Utility to download a specified set of resources from a specified webpage.

Motivation

This utility was largely born out of a desire to quickly download a set of files, whose links/URLs are available in an existing webpage, encapsulated in <a> tags. Two typical use-cases for this utility are:

download all the research papers (.pdfs) in a lit-reivew posted on single web-page;
download all lectures (.pdfs or .ppts) posted on a class website.

Why the name "bookworm"?

Because the original intent of this project was to basically dig through and fetch reading material like lecture notes or research papers from a given webpage. And so bookworm made a certain amount of sense. However, I realize (and admit) that the "worm" metaphor does not make sense with the ideas of "fetching" or "downloading" the reading material.

Why Java?

Because, I am an avid Java programmer and Eclipse was already open when i decided to whip this up. I would probably want to redo this in a scripting language, but this works for me -- at the moment.

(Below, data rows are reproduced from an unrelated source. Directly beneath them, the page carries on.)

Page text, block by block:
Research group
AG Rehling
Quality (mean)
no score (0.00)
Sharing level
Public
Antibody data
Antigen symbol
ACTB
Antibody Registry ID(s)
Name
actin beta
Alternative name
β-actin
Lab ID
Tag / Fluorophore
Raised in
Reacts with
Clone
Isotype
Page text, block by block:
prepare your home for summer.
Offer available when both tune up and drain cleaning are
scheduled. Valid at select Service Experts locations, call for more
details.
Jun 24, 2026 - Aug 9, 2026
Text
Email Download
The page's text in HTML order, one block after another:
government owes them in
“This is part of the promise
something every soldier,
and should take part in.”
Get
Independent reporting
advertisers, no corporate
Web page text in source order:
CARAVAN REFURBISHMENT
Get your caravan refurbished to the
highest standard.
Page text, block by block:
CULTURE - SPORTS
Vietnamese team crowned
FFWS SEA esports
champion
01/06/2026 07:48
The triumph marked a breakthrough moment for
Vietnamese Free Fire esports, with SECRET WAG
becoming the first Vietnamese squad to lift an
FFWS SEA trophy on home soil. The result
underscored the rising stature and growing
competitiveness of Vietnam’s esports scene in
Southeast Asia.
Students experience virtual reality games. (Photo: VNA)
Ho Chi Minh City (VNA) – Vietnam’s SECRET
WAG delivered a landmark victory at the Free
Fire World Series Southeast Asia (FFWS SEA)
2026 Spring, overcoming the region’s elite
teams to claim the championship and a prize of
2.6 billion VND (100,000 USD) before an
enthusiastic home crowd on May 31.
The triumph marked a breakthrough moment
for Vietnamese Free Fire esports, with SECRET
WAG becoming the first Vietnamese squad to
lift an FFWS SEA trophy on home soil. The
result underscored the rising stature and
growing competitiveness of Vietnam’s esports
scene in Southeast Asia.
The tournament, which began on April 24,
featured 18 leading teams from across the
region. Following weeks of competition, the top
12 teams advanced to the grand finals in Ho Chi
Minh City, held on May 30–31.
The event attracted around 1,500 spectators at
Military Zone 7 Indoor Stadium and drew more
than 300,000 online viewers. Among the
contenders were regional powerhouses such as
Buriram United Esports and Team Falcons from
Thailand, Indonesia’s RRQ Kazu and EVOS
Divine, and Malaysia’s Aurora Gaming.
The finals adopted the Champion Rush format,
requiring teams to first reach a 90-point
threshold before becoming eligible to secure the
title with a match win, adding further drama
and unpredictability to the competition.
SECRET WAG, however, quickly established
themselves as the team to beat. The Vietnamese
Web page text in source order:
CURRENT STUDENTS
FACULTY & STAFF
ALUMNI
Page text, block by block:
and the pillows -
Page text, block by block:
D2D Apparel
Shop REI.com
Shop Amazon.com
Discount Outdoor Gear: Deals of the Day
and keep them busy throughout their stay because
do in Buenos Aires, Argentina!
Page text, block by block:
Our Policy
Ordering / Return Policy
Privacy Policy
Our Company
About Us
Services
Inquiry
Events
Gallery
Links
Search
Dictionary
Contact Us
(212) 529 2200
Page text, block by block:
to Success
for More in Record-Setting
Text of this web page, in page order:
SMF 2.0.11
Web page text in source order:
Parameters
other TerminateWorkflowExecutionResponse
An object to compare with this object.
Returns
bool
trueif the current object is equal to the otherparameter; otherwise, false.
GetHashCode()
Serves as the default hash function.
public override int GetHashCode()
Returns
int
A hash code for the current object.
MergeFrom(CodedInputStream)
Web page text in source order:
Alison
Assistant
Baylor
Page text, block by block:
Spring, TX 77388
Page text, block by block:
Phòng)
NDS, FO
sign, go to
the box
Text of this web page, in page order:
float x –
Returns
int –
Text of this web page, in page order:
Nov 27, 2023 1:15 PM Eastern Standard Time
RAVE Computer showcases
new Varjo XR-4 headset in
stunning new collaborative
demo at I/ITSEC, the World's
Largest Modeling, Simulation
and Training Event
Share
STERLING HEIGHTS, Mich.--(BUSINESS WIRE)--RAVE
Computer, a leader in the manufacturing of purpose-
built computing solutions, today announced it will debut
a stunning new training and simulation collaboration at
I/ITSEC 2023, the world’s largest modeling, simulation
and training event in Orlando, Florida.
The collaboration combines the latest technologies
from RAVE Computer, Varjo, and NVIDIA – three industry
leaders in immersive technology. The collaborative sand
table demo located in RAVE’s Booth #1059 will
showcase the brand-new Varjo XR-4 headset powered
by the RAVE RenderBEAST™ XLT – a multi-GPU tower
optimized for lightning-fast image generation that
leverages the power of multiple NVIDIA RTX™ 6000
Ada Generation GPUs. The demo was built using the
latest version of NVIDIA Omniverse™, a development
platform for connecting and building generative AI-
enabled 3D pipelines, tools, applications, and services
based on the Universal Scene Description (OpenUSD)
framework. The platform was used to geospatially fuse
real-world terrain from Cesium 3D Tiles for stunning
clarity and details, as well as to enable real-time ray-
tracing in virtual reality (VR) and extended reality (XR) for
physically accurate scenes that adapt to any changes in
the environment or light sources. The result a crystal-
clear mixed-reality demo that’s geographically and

Download, Build and Usage Instructions

Download: git clone https://github.com/VijayKrishna/bookworm.git && cd bookworm

Building: Download and use Maven to build this project with the following command: mvn compile

Usage:

mvn exec:java -Pbookworm -Dworm.page=<webpage to be parsed for HREFs>\
-Dworm.downloads=<path to downloads directory>\
-Dworm.extn=<wildcard of the downloadable file-extensions>

Contributions/Contact

Open an issue for getting in touch with me about bugs, design ideas or feature requests. And I am also open to pull requests that are preceeded by an open issue in this project (one that you likely opened).

I am also available via email at vpalepu [at] uci [dot] edu.

License

The code in this project is licensed under the MIT License. Check the file named "LICENSE" for more details.